→ **Problem requirements**: Word by word and line by line, write out all of the records.
-----
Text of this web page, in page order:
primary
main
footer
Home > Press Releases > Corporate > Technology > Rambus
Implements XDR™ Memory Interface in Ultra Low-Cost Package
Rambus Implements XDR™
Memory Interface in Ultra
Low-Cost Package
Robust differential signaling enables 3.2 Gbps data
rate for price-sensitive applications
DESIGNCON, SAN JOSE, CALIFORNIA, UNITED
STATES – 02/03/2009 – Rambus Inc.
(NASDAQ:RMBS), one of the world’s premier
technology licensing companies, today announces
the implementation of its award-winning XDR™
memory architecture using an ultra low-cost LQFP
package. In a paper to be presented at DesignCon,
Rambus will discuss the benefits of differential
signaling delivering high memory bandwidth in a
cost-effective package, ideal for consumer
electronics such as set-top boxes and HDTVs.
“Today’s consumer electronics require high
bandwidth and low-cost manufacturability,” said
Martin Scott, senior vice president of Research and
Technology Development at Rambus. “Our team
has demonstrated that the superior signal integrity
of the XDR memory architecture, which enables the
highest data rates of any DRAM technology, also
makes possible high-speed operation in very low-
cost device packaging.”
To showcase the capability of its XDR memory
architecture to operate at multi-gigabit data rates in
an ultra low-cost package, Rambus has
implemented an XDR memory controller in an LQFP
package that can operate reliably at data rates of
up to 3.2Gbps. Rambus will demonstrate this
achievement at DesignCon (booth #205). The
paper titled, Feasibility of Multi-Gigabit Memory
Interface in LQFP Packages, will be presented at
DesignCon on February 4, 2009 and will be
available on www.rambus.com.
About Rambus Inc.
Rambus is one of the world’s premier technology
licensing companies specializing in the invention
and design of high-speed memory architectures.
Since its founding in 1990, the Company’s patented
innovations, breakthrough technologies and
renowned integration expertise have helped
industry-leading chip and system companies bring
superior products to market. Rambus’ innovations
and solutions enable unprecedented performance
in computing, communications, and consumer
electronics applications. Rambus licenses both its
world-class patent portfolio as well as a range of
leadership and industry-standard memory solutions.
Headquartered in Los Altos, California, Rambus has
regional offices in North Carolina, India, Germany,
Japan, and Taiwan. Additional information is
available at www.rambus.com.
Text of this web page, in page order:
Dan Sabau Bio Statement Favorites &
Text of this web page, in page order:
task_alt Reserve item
-----
→ **Finished exercise**:
Text of this web page, in page order:
primary
main
footer
Home > Press Releases > Corporate > Technology > Rambus
Implements XDR™ Memory Interface in Ultra Low-Cost Package
Rambus Implements XDR™
Memory Interface in Ultra
Low-Cost Package
Robust differential signaling enables 3.2 Gbps data
rate for price-sensitive applications
DESIGNCON, SAN JOSE, CALIFORNIA, UNITED
STATES – 02/03/2009 – Rambus Inc.
(NASDAQ:RMBS), one of the world’s premier
technology licensing companies, today announces
the implementation of its award-winning XDR™
memory architecture using an ultra low-cost LQFP
package. In a paper to be presented at DesignCon,
Rambus will discuss the benefits of differential
signaling delivering high memory bandwidth in a
cost-effective package, ideal for consumer
electronics such as set-top boxes and HDTVs.
“Today’s consumer electronics require high
bandwidth and low-cost manufacturability,” said
Martin Scott, senior vice president of Research and
Technology Development at Rambus. “Our team
has demonstrated that the superior signal integrity
of the XDR memory architecture, which enables the
highest data rates of any DRAM technology, also
makes possible high-speed operation in very low-
cost device packaging.”
To showcase the capability of its XDR memory
architecture to operate at multi-gigabit data rates in
an ultra low-cost package, Rambus has
implemented an XDR memory controller in an LQFP
package that can operate reliably at data rates of
up to 3.2Gbps. Rambus will demonstrate this
achievement at DesignCon (booth #205). The
paper titled, Feasibility of Multi-Gigabit Memory
Interface in LQFP Packages, will be presented at
DesignCon on February 4, 2009 and will be
available on www.rambus.com.
About Rambus Inc.
Rambus is one of the world’s premier technology
licensing companies specializing in the invention
and design of high-speed memory architectures.
Since its founding in 1990, the Company’s patented
innovations, breakthrough technologies and
renowned integration expertise have helped
industry-leading chip and system companies bring
superior products to market. Rambus’ innovations
and solutions enable unprecedented performance
in computing, communications, and consumer
electronics applications. Rambus licenses both its
world-class patent portfolio as well as a range of
leadership and industry-standard memory solutions.
Headquartered in Los Altos, California, Rambus has
regional offices in North Carolina, India, Germany,
Japan, and Taiwan. Additional information is
available at www.rambus.com.
Text of this web page, in page order:
Dan Sabau Bio Statement Favorites &
Text of this web page, in page order:
task_alt Reserve item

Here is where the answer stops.